Thank you so much for being here today, Minister, and thank you for your presentation.

As you know from the speeches the Liberals made at second reading of this bill, Bill C-22, and from our Liberal justice strategy, which we announced in October 2006, Bill C-22 is in fact one of the bills the Liberal Party and the Liberal caucus supports. And back in 2006 we offered to fast-track it for the government, to work with the government to see that it was fast-tracked.

I'm pleased to hear in your response to my colleague Brian Murphy that you're delighted that the Liberals are supporting C-22 and that you want to see it come into effect and be enacted as quickly as possible.
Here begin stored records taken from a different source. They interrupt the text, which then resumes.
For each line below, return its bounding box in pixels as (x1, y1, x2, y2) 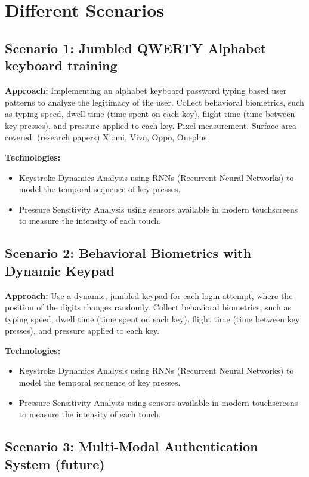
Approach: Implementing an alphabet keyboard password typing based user (5, 84, 287, 96)
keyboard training (5, 56, 118, 75)
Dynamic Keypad (5, 261, 115, 279)
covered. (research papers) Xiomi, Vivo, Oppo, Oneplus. (5, 131, 209, 143)
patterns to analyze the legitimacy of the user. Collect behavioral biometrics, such (5, 96, 304, 108)
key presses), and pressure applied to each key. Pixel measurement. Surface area (5, 119, 296, 131)
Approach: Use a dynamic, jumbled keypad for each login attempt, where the (5, 289, 293, 301)
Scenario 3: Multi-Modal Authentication (5, 437, 258, 456)
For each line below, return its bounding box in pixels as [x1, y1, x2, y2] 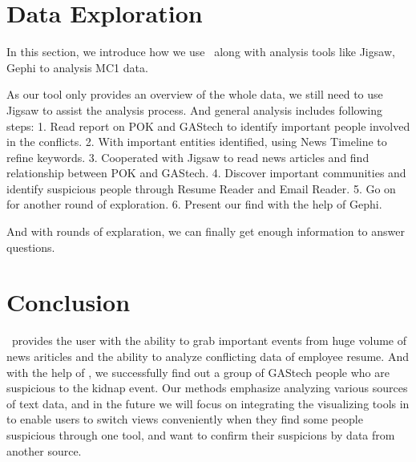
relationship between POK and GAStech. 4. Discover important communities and [6, 164, 406, 181]
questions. [6, 238, 55, 255]
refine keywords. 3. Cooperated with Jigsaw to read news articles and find [6, 148, 370, 165]
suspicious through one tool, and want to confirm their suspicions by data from [6, 426, 395, 443]
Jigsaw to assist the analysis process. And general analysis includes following [6, 101, 382, 118]
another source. [6, 442, 82, 459]
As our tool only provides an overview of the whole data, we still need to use [6, 86, 383, 103]
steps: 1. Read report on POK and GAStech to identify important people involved [6, 117, 410, 134]
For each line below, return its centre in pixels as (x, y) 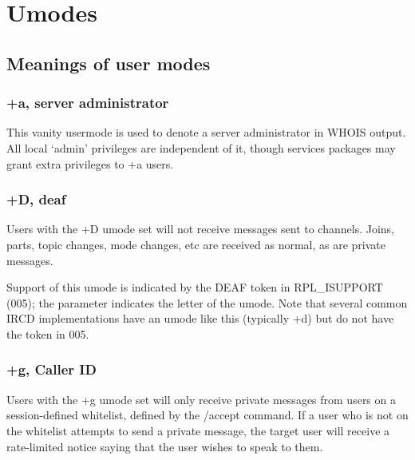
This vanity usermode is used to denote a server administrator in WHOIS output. (206, 132)
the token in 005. (48, 333)
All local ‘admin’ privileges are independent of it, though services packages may (201, 147)
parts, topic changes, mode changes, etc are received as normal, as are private (196, 244)
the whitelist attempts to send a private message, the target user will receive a (198, 430)
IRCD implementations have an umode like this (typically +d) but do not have (200, 318)
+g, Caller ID (51, 369)
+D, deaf (36, 199)
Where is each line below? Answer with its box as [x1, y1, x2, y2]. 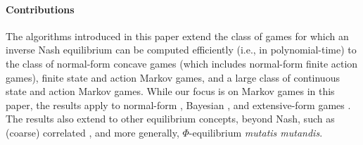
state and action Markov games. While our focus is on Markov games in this [6, 84, 335, 99]
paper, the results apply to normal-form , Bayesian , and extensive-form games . [6, 97, 351, 112]
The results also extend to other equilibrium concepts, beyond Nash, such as [6, 111, 335, 126]
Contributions [6, 1, 75, 16]
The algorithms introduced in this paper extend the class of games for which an [6, 28, 349, 43]
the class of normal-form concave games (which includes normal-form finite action [6, 56, 358, 70]
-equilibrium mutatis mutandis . [189, 125, 323, 139]
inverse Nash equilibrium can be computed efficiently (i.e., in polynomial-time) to [6, 42, 357, 57]
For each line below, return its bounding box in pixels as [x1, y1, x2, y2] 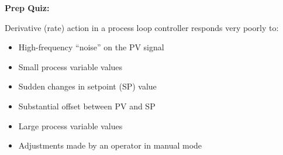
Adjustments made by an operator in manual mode [18, 139, 202, 151]
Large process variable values [18, 119, 123, 132]
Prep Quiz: [5, 2, 50, 13]
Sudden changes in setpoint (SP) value [18, 80, 157, 92]
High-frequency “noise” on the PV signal [18, 41, 164, 53]
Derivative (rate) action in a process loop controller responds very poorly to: [5, 21, 279, 33]
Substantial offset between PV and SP [18, 99, 156, 112]
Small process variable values [18, 60, 123, 73]
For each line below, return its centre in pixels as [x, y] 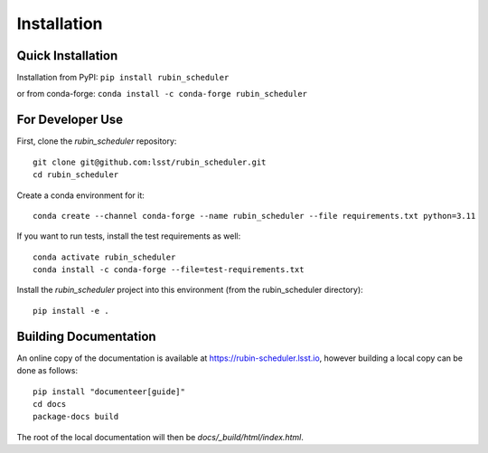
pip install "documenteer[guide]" [109, 392]
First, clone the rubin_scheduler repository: [97, 141]
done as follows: [47, 371]
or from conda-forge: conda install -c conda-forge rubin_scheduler [162, 94]
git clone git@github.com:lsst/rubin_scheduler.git [150, 162]
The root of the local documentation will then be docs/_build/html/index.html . [160, 437]
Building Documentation [87, 336]
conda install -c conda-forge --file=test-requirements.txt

So you have obviously been made cognizant of the Liberal opposition day motion, which will be debated tomorrow as part of the supply day for opposition, which makes an offer, for the third time, to this Conservative government that we are prepared to work with the government to have Bill C-18, An Act to amend certain Acts in relation to DNA identification; Bill C-22, An Act to amend the Criminal Code (age of protection) and to make consequential amendments to the Criminal Records Act—on which you're appearing before us right now—Bill C-23, An Act to amend the Criminal Code (criminal procedure, language of the accused, sentencing and other amendments); and Bill C-35, An Act to amend the Criminal Code (reverse onus in bail hearings for firearm-related offences) deemed to have been considered by the House of Commons at all stages.

Should the government agree to vote in that way, this bill, C-22, Bill C-18, Bill C-23, and Bill C-35 will have been deemed to have gone through the House of Commons at all stages.

So I would hope that, given your delight in hearing that we're prepared to support Bill C-22.... You're not learning of this for the first time, because that was announced back in October 2006. The offer was made back then. Unfortunately, the government only took us up on three bills: C-9, conditional sentencing; Bill C-19, street racing; and Bill C-26, payday loans. But Bills C-18, C-22, and C-23 were part of that offer. You and your government, in its wisdom, decided not to take us up on it in October. The offer was again made when we came back after the Christmas break. The government decided not to take us up on it.

We're now making it for a third time, this time in writing, as part of an actual motion on which you and your colleagues will be called on to vote. I'm hopeful, and I'm asking if you will be prepared to recommend to your Prime Minister, to your colleagues, that they vote in favour of the Liberal opposition day motion, which would deem Bills C-18, DNA identification; C-22, age of protection; C-23, criminal procedures; and C-35, reverse onus for bail hearings, to have been considered by the House at all stages and adopted.

February 22nd, 2007 / 10 a.m.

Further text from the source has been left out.